Friday, May 14, 2010

Oh Mom

Mothers are actually incredible beings. Listing all of the reasons for this bold statement would probably bore you to tears, unless of course if you are a mother!

Instead I will settle with my main reason for this amazing claim, which is the person of my wife. But I could also include my mother, and my wife's mother, and just about all mothers.

It is not unusual for dads like me to be very wary of babies. I did not play with dollies or spend hours dreaming of the day I would have myself a live one. My experience with babies started the day the doctor delivered my first born, and then plonked him into my open inexperienced and well suntanned arms. The race was on for me to develop my well hidden baby talents before baby moved on to toddlerhood. Needless to say, I was very glad when he exited his baby days and took his first steps at nine months. The error of my thinking was soon revealed as my walking boy catastrophe could go where he wished but had no communication skills whatsoever!

I was a little more prepared for baby boy number 2, in that I had built bigger arm muscles through learning to surf. Matt got old and wise rather quickly and knows pretty much everything at the ripe old age of five. Now I enjoy debating the benefits of nuclear fission with him on the odd occasion!

Matt had arrived just three years behind Luke and so I could reap the benefits of my vast remembered baby experience, whilst watching my wife handle him from a good distance.

Work afforded me the wonderful luxury of being able to escape into the relative bliss of my car, zoom into peak traffic, and doze my way into the office. There the day would pass in a haze of sleep deprived email responses and sporadic outbursts at meetings. Understandably my stress levels would rise significantly at the end of the day as I feared my return to the mother ship. Walking in the door, an urchin would automatically attach itself to my leg, and I would find myself juggling a laptop, and a screaming baby that had been aggressively thrust into my arms. A fine welcome home indeed! In time I got better at leaving the laptop at work, dodging the crawling limpet, and screaming louder than all of them. It didn’t help matters but boy I felt good!

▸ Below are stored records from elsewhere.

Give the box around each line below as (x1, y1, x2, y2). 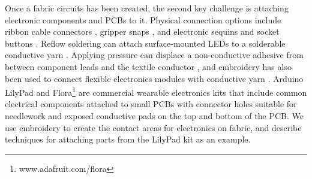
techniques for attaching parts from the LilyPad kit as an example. (5, 133, 251, 145)
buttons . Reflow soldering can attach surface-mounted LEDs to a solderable (5, 37, 286, 49)
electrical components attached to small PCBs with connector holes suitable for (5, 98, 297, 110)
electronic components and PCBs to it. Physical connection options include (5, 13, 281, 26)
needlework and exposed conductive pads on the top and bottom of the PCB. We (5, 110, 304, 122)
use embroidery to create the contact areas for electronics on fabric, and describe (5, 121, 302, 134)
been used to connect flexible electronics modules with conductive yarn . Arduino (5, 72, 304, 84)
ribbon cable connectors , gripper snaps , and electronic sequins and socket (5, 25, 280, 38)
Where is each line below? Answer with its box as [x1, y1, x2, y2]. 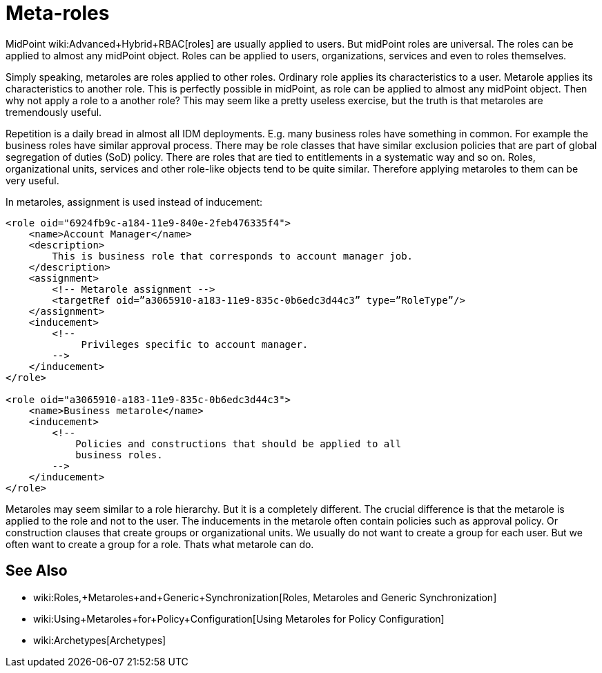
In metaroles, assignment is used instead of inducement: [6, 195, 263, 208]
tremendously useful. [6, 106, 102, 118]
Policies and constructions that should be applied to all [75, 438, 402, 449]
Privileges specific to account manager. [81, 338, 309, 350]
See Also [6, 562, 68, 580]
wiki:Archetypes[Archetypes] [33, 634, 166, 646]
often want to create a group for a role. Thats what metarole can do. [6, 538, 314, 550]
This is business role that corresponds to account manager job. [52, 250, 414, 262]
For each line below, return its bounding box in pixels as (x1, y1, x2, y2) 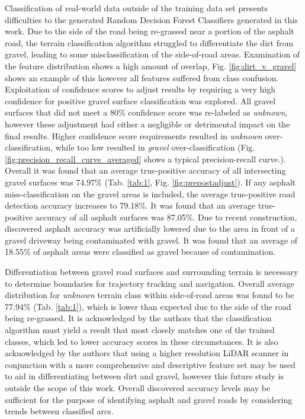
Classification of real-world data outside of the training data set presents (5, 2, 268, 14)
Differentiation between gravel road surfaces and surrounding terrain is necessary (5, 266, 298, 278)
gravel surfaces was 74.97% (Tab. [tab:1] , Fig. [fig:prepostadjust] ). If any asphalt (5, 175, 296, 188)
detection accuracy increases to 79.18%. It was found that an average (5, 199, 256, 212)
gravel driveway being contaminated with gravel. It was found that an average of (5, 234, 298, 246)
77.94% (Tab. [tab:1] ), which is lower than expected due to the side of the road (5, 300, 291, 312)
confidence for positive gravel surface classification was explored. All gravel (5, 94, 276, 107)
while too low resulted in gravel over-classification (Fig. (55, 141, 255, 153)
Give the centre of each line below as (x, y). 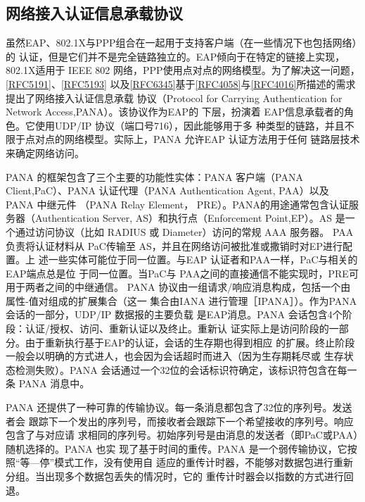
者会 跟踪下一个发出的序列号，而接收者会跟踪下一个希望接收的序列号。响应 (180, 421)
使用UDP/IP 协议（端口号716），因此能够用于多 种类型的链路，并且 (190, 125)
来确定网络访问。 (45, 152)
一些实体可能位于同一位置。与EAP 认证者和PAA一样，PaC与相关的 (203, 259)
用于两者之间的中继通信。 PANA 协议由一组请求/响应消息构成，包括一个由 (178, 287)
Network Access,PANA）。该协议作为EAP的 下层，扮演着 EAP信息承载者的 (175, 112)
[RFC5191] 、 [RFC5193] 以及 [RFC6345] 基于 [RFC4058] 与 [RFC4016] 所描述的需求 (181, 83)
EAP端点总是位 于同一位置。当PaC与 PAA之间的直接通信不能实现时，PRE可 (182, 273)
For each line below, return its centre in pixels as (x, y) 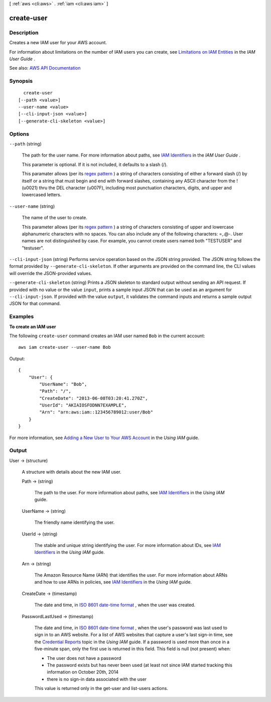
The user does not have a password (84, 658)
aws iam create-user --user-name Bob (65, 347)
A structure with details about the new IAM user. (72, 472)
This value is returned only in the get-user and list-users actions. (101, 688)
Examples (22, 317)
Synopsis (21, 81)
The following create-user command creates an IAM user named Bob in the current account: (107, 336)
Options (19, 134)
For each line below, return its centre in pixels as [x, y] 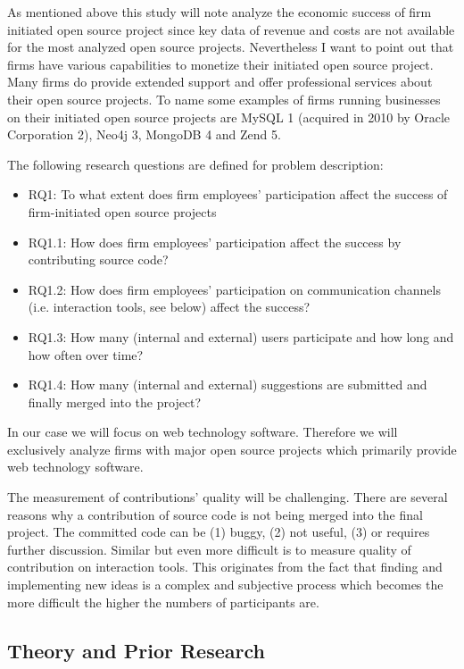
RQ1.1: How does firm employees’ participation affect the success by [215, 242]
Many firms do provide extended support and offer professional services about [220, 82]
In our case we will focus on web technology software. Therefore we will [203, 432]
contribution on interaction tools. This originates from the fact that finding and [225, 567]
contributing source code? [98, 259]
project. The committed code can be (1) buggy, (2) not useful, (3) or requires [219, 532]
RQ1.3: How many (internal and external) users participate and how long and [241, 336]
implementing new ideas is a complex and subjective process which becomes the [225, 585]
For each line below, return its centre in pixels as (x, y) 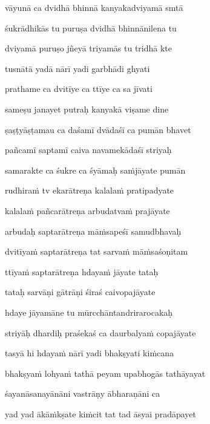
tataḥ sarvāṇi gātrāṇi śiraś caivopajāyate (80, 292)
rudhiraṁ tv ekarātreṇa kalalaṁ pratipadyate (90, 190)
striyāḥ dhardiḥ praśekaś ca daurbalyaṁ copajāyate (100, 332)
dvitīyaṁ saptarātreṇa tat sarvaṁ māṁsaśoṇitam (97, 251)
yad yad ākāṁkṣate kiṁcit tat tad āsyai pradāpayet (100, 413)
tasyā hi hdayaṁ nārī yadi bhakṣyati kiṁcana (90, 353)
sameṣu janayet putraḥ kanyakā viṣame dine (87, 109)
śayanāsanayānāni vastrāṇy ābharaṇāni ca (83, 393)
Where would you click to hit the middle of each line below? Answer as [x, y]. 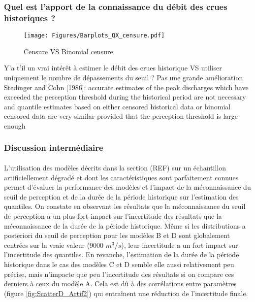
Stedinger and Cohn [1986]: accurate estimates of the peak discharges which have [126, 87]
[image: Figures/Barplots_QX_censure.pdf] [94, 36]
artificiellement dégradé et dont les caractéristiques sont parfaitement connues [121, 177]
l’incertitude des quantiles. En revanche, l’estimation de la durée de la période [122, 254]
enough [15, 125]
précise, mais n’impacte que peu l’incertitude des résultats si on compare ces [119, 274]
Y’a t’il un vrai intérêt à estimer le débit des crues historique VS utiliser [113, 68]
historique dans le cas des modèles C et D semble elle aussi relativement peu [119, 264]

Bring on baby number three! Just five years on and my baby memory banks seem to be worryingly empty. Perhaps there was never very much in them to begin with. Baby number three finds me working at home, a significant change from that long gone age. Now I am immersed in the new life of a growing baby and am appalled at what I have discovered.

Donna spends just about every waking moment with baby Isabella, as well as a number of non waking moments! Life for her has become an endless stream of dirty nappies, gurgling, crying, eating, puking, and variable timed naps. There is also a fair bit of screaming, and the jury is out on who is louder, mother or daughter!

I look on in horror as Donna calmly deals with the inanely boring routine of rearing a baby, and then mixes it up with the continuous demands of mom’s taxi. I certainly missed all of this whilst beavering away at work. I am beginning to think that it is far easier to bash out business plans, create national strategies, deal with belligerent customers, and fire some staff, than devote your waking day to the needs of a young mushroom completely unable to communicate.

I have come to the conclusion that there can be no substitute for a mother’s love and no doubt mothers pay dearly for that love in terms of their sanity. I do need to come clean and publically announce that I could not do it!

In just a couple of months (or perhaps a year or three), my daughter will proudly don her pink wetsuit and tightly grasp her pink surf board under her arm. Then perhaps I may be on my game then!

For now, I can but bow respectfully to my wife and thank her for her incredible patience with all of the rest of us, for her great sacrifice in terms of her body and her time, and for the endless quantities of love that she pours into this new being. Our daughter!

And to all the other moms out there – you guys rock too!

3 comments:

A Daft Scots Lass said...

This post is brilliant! I think most dads / husbands feel the same as your do but its just that they don't verbalise it or are able to write it as eloquently as you.

Thanks for this post.

Mark Eames said...

You are probably right (about the husband thing, not the brilliant thing)!!

It is so frustrating to feel so inept, but it does mean that I just need to love my wife more!!

elizabeth said...

Yep. It just reaffirmed that two will do. I think a third would make me go over the edge. Nice of you to shout out to the moms!